“I know my aunties felt sad, they saw the Queen as a mother, a grandmother and a great-grandmother,” McCarthy said.
“I know my brothers felt differently, I know my uncles felt differently, as they reflected too on what the monarchy has meant and what the colonialism has meant.”
She said the Queen was not directly responsible for the frontier wars in colonial Australia, but Indigenous Australians held “mixed feelings and emotions” as a result of the Commonwealth’s oversight.
West Australian Greens senator and Yamatji-Noongar woman, Dorinda Cox, said the sorry business of First Nations people did not end with the parliamentary condolence speeches for the Queen.
“The irony comes from so-called progressives in this country who are silencing the voices, their disapproval for anyone who is brave enough to speak up since the Queen died a fortnight ago,” she said.
“We are a mature nation capable of conversations that both commemorate the life of a public figure while calling out the problematic legacy of the British Empire.”

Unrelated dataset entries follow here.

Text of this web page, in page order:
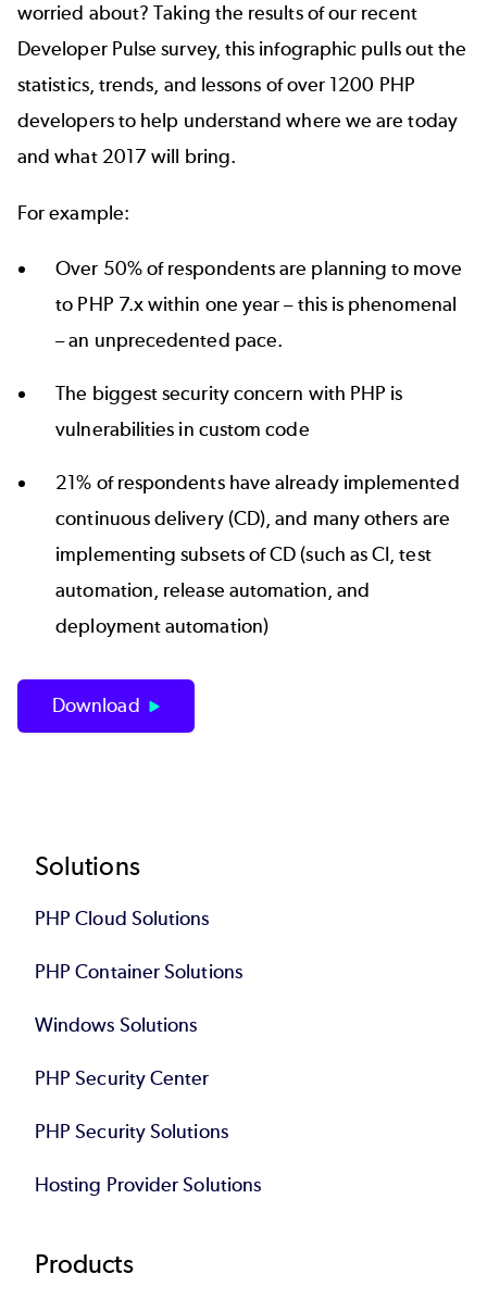
worried about? Taking the results of our recent
Developer Pulse survey, this infographic pulls out the
statistics, trends, and lessons of over 1200 PHP
developers to help understand where we are today
and what 2017 will bring.
For example:
Over 50% of respondents are planning to move
to PHP 7.x within one year – this is phenomenal
– an unprecedented pace.
The biggest security concern with PHP is
vulnerabilities in custom code
21% of respondents have already implemented
continuous delivery (CD), and many others are
implementing subsets of CD (such as CI, test
automation, release automation, and
deployment automation)
Download
Footer
Solutions
PHP Cloud Solutions
PHP Container Solutions
Windows Solutions
PHP Security Center
PHP Security Solutions
Hosting Provider Solutions
Products
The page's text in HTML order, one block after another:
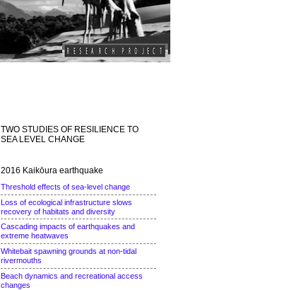
TWO STUDIES OF RESILIENCE TO
SEA LEVEL CHANGE
2016 Kaikōura earthquake
Threshold effects of sea-level change
Loss of ecological infrastructure slows
recovery of habitats and diversity
Cascading impacts of earthquakes and
extreme heatwaves
Whitebait spawning grounds at non-tidal
rivermouths
Beach dynamics and recreational access
changes
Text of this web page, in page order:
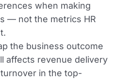
when making
— not the metrics HR
the business outcome
affects revenue delivery
in the top-
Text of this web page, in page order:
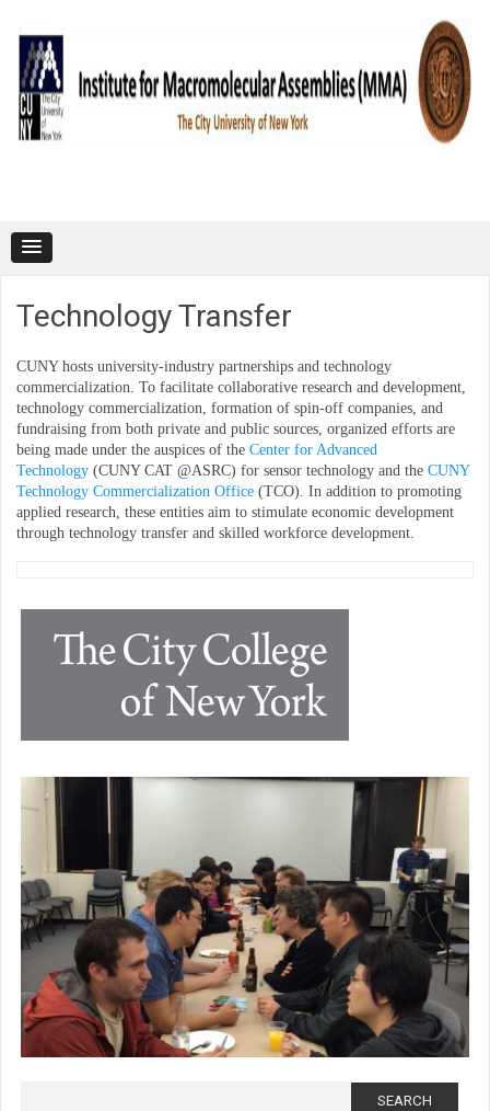
Technology Transfer
CUNY hosts university-industry partnerships and technology
commercialization. To facilitate collaborative research and development,
technology commercialization, formation of spin-off companies, and
fundraising from both private and public sources, organized efforts are
being made under the auspices of the Center for Advanced
Technology (CUNY CAT @ASRC) for sensor technology and the CUNY
Technology Commercialization Office (TCO). In addition to promoting
applied research, these entities aim to stimulate economic development
through technology transfer and skilled workforce development.
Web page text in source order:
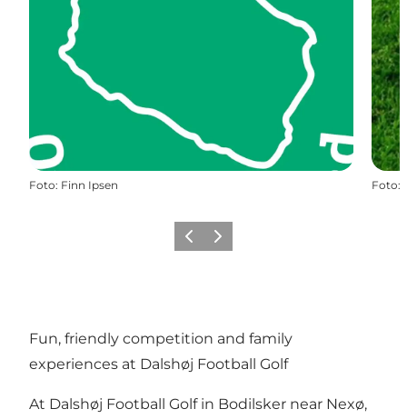
Foto: Finn Ipsen Foto:
Vorige Volgende
Fun, friendly competition and family
experiences at Dalshøj Football Golf
At Dalshøj Football Golf in Bodilsker near Nexø,
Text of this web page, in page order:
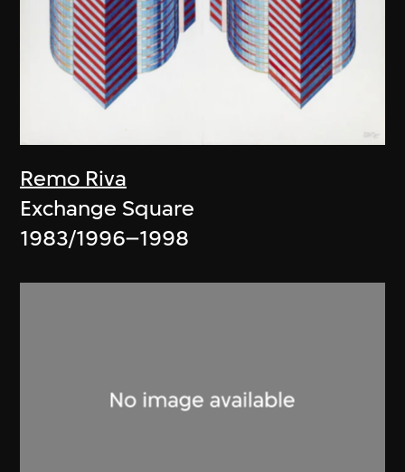
Remo Riva
Exchange Square
1983/1996–1998
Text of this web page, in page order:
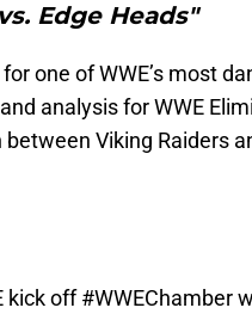
Edge Heads"
one of WWE’s most
analysis for WWE
Viking Raiders
kick off#WWEChamber
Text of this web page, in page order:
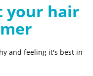
your hair
and feeling it's best in
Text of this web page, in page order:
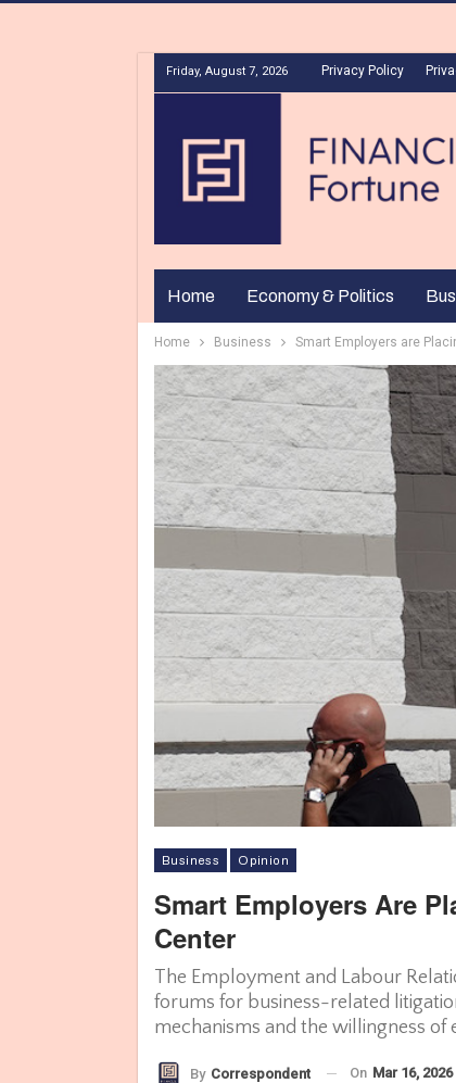
Friday, August 7, 2026 Privacy Policy
Home Economy & Politics
Home Business Smart Employers are
Business Opinion
Smart Employers Are
Center
The Employment and Labour
forums for business-related
mechanisms and the willingness
By Correspondent On Mar 16, 2026
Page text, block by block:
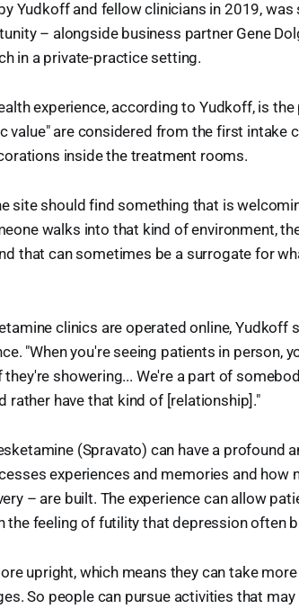
Yudkoff and fellow clinicians in 2019,
– alongside business partner Gene
in a private-practice setting.
experience, according to Yudkoff, is
value" are considered from the first intake
inside the treatment rooms.
site should find something that is
walks into that kind of environment,
that can sometimes be a surrogate for
clinics are operated online, Yudkoff
"When you're seeing patients in person,
showering... We're a part of
rather have that kind of [relationship]."
(Spravato) can have a profound
experiences and memories and how
– are built. The experience can allow
the feeling of futility that depression often
upright, which means they can take
So people can pursue activities that
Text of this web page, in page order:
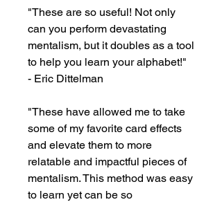
"These are so useful! Not only
can you perform devastating
mentalism, but it doubles as a tool
to help you learn your alphabet!"
- Eric Dittelman
"These have allowed me to take
some of my favorite card effects
and elevate them to more
relatable and impactful pieces of
mentalism. This method was easy
to learn yet can be so
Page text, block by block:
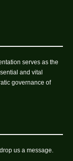
serves as the
and vital
governance of
us a message.
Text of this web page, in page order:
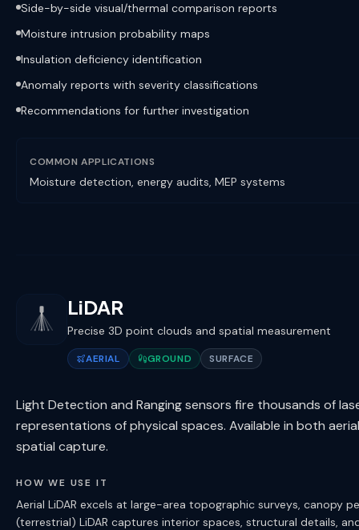
Side-by-side visual/thermal comparison reports
Moisture intrusion probability maps
Insulation deficiency identification
Anomaly reports with severity classifications
Recommendations for further investigation
COMMON APPLICATIONS
Moisture detection, energy audits, MEP systems
LiDAR
Precise 3D point clouds and spatial measurement
AERIAL GROUND SURFACE
Light Detection and Ranging sensors fire thousands of
representations of physical spaces. Available in both
spatial capture.
HOW WE USE IT
Aerial LiDAR excels at large-area topographic surveys, canopy
(terrestrial) LiDAR captures interior spaces, structural details,
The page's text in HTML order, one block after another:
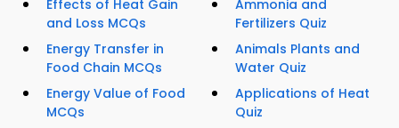
Effects of Heat Gain
and Loss MCQs
Energy Transfer in
Food Chain MCQs
Energy Value of Food
MCQs
Ammonia and
Fertilizers Quiz
Animals Plants and
Water Quiz
Applications of Heat
Quiz
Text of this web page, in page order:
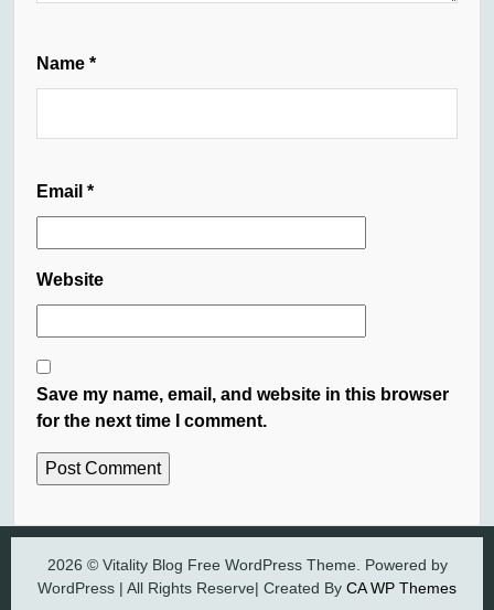
Name *
Email *
Website
Save my name, email, and website in this browser
for the next time I comment.
2026 © Vitality Blog Free WordPress Theme. Powered by
WordPress | All Rights Reserve| Created By CA WP Themes
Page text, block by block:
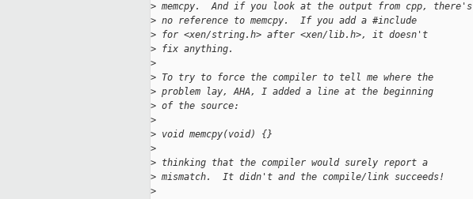
> memcpy.  And if you look at the output from cpp, there's
> no reference to memcpy.  If you add a #include
> for <xen/string.h> after <xen/lib.h>, it doesn't
> fix anything.
>
> To try to force the compiler to tell me where the
> problem lay, AHA, I added a line at the beginning
> of the source:
>
> void memcpy(void) {}
>
> thinking that the compiler would surely report a
> mismatch.  It didn't and the compile/link succeeds!
>
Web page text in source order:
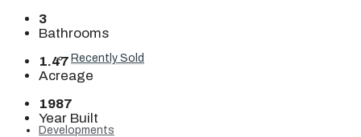
Recently Sold
Developments
3
Bathrooms
1.47
Acreage
1987
Year Built
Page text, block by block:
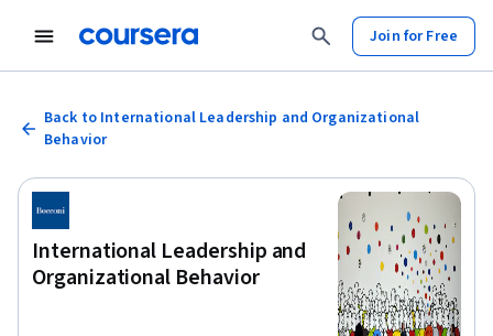
Join for Free
Back to International Leadership and Organizational
Behavior
International Leadership and
Organizational Behavior
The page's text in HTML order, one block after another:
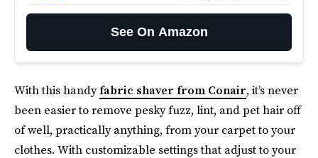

NSW Labor senator Tony Sheldon said much of the grief of Indigenous Australians had been overshadowed by the mourning period, singling out late performer Jack Charles, who died on September 13.
“I can appreciate and empathise with First Nations people, who may have rightly experienced very different emotions,” Sheldon said.
The Leader of the House of Representatives, Tony Burke, delivered a short speech in which he spoke of his two great aunts who raised his father in an Irish Catholic household, and “who had all sorts of views about the United Kingdom … but were so proud of the photographs they had from when Her Majesty visited Sydney, and always had on display their best fine-bone China teacup, which was always known as the cup for the Queen, in case she ever popped around.”